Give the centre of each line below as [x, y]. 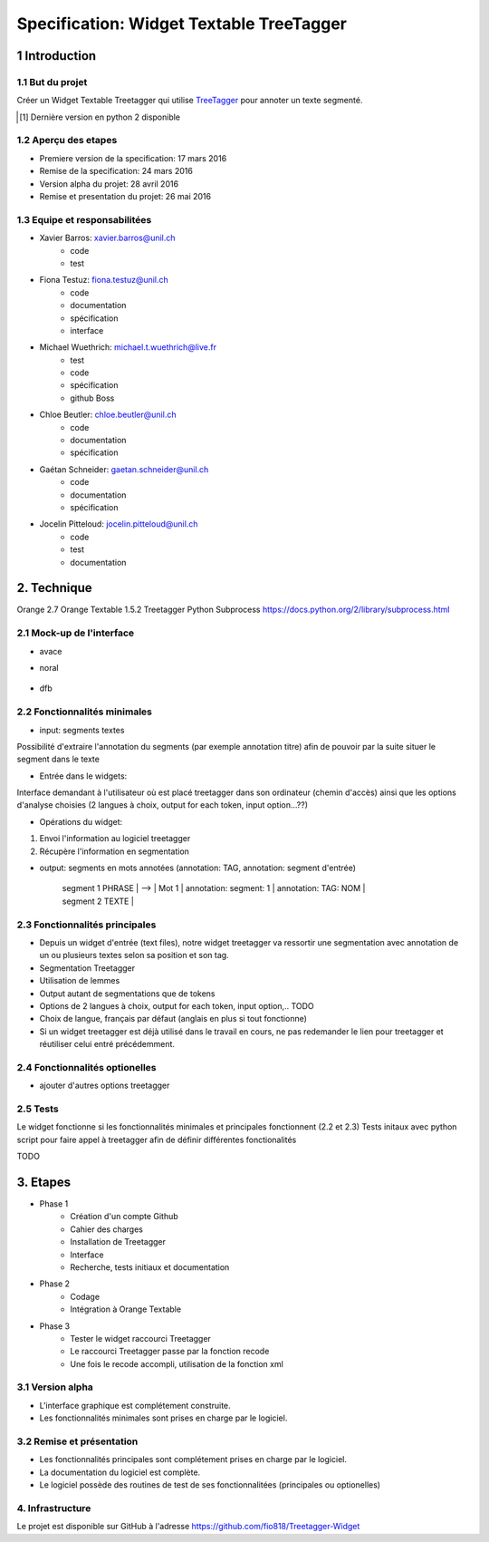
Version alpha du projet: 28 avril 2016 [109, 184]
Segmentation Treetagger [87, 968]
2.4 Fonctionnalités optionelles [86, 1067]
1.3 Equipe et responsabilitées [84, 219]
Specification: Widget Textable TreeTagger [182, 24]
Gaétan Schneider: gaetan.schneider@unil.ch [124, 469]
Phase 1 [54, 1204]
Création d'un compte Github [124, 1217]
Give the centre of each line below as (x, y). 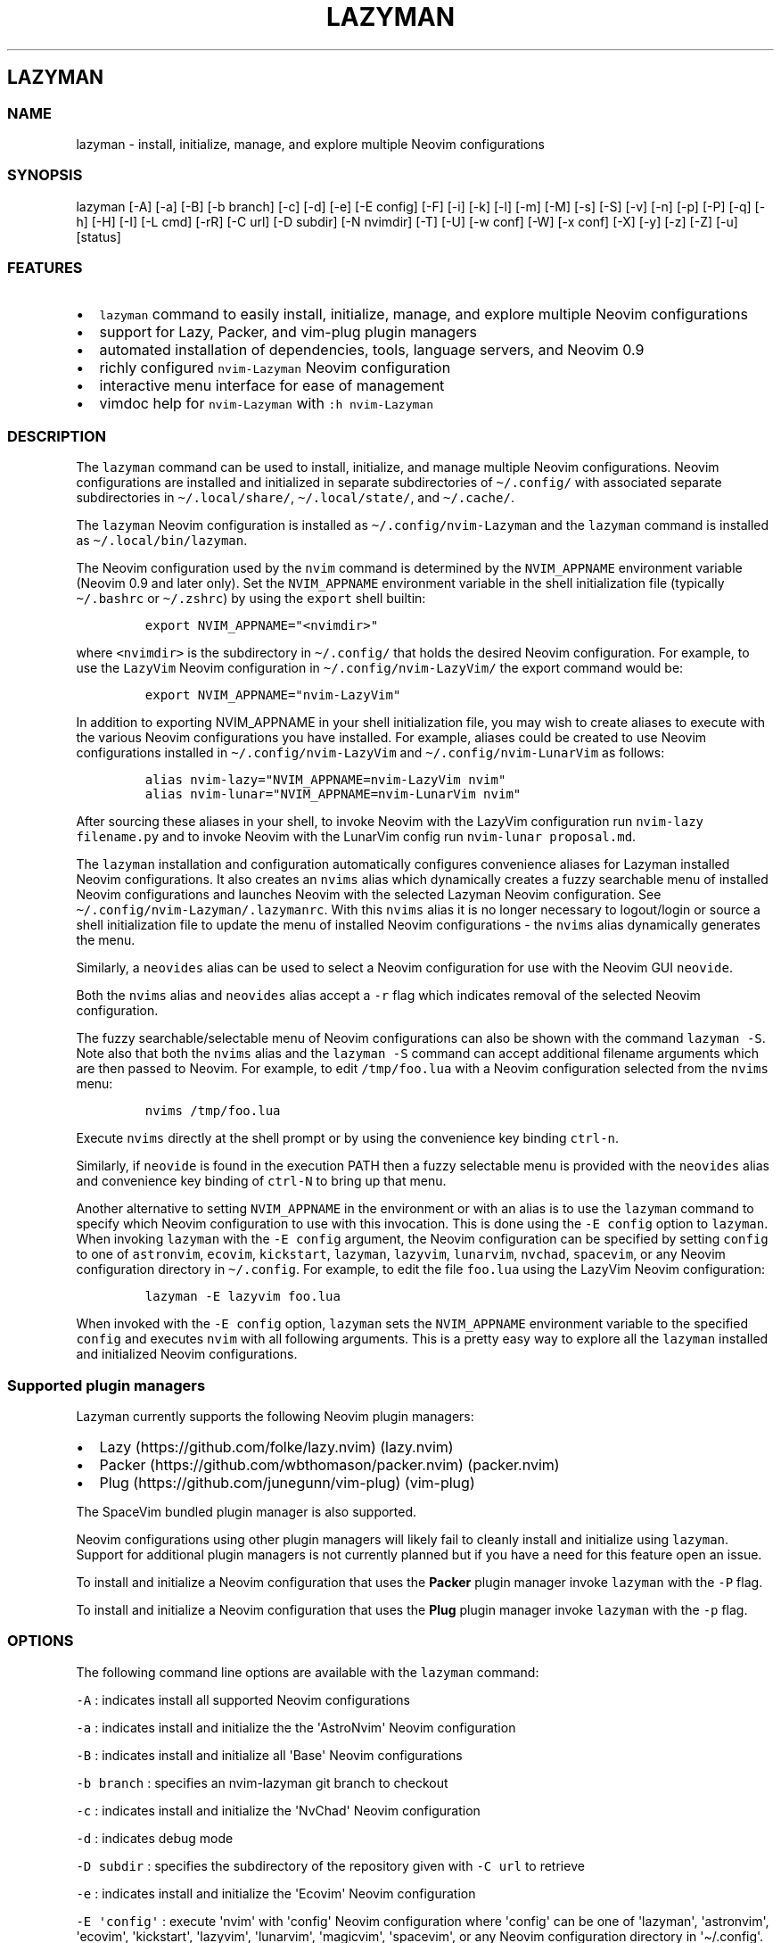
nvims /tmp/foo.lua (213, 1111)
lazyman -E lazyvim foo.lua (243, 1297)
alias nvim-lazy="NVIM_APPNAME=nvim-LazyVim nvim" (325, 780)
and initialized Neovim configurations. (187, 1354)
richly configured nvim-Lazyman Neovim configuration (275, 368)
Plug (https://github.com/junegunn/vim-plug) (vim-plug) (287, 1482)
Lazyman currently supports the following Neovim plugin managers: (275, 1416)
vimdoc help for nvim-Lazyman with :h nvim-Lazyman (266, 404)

• _Exercise prompt_:
All entries should be restated word for word; no images belong in the copy.

• _Solution to the exercise_:
Give the centre of each line below as [x, y]. 
Version alpha du projet: 28 avril 2016 [109, 184]
Segmentation Treetagger [87, 968]
2.4 Fonctionnalités optionelles [86, 1067]
1.3 Equipe et responsabilitées [84, 219]
Specification: Widget Textable TreeTagger [182, 24]
Gaétan Schneider: gaetan.schneider@unil.ch [124, 469]
Phase 1 [54, 1204]
Création d'un compte Github [124, 1217]
Give the centre of each line below as (x, y). 
nvims /tmp/foo.lua (213, 1111)
lazyman -E lazyvim foo.lua (243, 1297)
alias nvim-lazy="NVIM_APPNAME=nvim-LazyVim nvim" (325, 780)
and initialized Neovim configurations. (187, 1354)
richly configured nvim-Lazyman Neovim configuration (275, 368)
Plug (https://github.com/junegunn/vim-plug) (vim-plug) (287, 1482)
Lazyman currently supports the following Neovim plugin managers: (275, 1416)
vimdoc help for nvim-Lazyman with :h nvim-Lazyman (266, 404)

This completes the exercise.